■ DESCRIPTION OF THE TASK: Filter the records for "joins" and keep each line that has it.

[SOURCE RECORDS Boundary: Start]

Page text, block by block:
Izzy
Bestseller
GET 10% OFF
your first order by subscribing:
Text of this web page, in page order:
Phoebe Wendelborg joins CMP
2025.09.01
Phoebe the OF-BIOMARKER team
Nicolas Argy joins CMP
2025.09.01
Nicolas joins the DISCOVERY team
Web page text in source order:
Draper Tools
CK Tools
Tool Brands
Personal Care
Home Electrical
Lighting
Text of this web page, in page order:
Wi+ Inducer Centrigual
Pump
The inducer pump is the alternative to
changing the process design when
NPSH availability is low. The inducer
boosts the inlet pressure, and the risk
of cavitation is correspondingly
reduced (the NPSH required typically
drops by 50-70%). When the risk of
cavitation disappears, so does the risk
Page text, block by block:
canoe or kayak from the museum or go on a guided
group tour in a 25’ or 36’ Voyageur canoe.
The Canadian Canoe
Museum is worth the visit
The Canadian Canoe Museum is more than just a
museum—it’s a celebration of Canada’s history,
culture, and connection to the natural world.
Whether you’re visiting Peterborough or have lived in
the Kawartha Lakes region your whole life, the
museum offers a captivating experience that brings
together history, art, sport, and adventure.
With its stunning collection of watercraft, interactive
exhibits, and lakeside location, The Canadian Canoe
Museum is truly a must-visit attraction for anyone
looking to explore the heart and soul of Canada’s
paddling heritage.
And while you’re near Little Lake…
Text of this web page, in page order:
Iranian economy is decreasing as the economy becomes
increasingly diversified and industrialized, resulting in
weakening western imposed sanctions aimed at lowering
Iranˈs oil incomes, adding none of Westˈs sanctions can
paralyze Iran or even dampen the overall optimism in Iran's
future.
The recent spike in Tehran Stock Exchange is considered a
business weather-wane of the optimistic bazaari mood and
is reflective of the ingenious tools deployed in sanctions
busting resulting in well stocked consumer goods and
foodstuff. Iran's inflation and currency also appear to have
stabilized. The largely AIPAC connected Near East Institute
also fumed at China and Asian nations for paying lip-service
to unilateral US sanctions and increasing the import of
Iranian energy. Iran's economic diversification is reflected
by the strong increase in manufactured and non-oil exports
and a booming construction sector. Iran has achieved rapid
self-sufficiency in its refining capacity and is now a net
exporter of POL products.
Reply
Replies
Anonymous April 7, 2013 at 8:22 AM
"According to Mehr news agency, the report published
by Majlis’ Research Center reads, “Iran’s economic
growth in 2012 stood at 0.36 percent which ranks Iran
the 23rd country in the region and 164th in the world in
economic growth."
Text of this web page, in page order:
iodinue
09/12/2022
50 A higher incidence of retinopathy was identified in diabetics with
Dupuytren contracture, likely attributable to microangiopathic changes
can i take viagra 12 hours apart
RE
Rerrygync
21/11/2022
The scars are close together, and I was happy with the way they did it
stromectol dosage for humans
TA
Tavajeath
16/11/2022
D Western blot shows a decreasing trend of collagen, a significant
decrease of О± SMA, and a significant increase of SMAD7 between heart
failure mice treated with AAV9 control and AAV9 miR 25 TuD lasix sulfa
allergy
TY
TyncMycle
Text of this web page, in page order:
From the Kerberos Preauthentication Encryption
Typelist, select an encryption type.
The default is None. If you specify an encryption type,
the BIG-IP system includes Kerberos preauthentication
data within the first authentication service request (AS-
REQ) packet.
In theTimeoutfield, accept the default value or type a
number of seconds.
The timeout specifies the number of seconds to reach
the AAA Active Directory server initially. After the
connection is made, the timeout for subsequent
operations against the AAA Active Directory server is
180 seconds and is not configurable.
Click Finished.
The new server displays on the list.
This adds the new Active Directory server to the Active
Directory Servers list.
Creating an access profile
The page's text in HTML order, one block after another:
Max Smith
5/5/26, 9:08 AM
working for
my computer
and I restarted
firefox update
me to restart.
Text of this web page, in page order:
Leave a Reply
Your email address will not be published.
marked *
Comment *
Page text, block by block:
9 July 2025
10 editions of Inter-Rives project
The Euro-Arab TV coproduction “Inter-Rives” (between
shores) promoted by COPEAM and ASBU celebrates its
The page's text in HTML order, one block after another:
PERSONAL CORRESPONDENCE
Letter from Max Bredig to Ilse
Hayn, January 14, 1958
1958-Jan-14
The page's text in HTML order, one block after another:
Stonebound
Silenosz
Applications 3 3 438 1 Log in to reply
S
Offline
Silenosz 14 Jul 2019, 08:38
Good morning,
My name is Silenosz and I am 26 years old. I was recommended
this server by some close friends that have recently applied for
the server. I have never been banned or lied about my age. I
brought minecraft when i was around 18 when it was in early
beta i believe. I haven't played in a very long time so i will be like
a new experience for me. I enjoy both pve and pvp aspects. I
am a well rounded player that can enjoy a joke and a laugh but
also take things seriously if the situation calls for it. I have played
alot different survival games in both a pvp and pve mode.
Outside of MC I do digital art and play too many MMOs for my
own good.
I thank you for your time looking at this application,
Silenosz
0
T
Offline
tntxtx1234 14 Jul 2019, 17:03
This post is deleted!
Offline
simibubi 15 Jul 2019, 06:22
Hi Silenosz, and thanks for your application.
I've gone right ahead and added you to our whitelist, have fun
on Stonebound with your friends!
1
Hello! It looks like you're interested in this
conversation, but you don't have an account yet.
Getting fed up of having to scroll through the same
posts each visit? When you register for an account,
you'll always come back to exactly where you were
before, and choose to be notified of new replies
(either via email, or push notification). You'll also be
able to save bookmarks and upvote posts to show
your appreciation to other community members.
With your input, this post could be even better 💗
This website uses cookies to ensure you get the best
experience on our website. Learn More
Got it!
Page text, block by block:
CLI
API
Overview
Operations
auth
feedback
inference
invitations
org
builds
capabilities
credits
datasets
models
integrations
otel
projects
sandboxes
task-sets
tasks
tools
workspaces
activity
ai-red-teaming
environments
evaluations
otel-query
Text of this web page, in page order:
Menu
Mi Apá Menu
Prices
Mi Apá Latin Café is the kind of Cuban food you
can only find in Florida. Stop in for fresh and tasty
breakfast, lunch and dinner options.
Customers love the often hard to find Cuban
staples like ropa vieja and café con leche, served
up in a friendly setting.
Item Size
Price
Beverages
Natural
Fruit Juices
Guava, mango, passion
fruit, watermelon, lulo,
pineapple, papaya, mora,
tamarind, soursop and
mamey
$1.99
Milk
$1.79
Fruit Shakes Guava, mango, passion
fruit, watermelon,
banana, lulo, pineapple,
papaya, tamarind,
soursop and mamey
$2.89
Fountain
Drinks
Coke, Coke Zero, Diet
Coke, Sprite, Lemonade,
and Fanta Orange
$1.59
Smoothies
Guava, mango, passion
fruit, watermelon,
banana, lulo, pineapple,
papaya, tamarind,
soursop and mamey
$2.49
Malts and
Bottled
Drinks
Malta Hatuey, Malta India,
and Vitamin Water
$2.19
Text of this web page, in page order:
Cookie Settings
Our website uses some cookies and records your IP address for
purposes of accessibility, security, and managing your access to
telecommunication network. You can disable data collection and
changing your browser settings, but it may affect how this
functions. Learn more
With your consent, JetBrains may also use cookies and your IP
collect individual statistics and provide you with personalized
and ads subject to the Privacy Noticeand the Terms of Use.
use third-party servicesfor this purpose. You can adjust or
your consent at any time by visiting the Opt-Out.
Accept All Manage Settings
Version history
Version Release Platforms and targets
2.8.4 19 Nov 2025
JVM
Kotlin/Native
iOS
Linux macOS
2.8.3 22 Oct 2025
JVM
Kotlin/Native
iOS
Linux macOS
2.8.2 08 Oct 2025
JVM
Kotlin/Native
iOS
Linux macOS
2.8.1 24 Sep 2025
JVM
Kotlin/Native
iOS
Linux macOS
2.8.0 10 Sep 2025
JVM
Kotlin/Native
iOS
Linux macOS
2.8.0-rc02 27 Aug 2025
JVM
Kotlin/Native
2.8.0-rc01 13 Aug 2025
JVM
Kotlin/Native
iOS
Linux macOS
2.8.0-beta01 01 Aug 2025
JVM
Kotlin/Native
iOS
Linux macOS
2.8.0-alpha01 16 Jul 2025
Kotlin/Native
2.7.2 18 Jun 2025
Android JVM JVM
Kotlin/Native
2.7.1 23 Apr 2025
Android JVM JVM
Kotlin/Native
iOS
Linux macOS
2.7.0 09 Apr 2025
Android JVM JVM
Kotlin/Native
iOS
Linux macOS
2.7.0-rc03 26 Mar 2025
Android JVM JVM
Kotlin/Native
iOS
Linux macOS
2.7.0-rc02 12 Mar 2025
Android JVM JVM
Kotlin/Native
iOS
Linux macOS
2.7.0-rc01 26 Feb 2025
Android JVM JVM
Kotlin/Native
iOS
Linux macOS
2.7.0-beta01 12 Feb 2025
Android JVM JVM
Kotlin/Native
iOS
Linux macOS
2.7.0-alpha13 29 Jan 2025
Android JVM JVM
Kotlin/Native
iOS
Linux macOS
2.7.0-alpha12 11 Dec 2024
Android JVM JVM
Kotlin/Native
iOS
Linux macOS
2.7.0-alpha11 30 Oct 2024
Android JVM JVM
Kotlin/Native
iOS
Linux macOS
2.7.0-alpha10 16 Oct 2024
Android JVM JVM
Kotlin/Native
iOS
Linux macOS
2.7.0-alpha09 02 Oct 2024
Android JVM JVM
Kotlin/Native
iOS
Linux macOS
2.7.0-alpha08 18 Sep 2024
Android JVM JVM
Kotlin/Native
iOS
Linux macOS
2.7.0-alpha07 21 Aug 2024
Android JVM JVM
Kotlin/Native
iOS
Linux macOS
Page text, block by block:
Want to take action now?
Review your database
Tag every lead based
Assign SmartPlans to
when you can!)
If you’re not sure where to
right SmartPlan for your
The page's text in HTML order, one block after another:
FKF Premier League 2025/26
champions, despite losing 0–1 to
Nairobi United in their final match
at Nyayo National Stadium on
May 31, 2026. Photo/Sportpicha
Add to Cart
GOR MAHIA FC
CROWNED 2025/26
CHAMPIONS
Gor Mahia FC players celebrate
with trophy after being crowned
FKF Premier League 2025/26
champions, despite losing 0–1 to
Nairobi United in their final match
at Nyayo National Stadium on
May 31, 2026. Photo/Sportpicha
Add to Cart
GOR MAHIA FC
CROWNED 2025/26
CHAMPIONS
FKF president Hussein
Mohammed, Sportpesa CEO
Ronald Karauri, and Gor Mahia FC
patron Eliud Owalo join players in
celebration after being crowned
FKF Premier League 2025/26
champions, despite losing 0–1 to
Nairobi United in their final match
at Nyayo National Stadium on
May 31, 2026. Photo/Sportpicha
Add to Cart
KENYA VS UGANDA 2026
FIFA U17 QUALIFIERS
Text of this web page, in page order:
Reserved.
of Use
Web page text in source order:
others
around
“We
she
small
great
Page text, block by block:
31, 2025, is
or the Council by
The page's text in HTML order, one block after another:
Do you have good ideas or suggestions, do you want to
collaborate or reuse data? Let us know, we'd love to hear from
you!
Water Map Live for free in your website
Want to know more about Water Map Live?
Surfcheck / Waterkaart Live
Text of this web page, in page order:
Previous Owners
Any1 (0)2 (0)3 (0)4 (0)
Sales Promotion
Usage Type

[SOURCE RECORDS Boundary: End]

■ TASK RESULT:
Phoebe Wendelborg joins CMP
Nicolas Argy joins CMP
Nicolas joins the DISCOVERY team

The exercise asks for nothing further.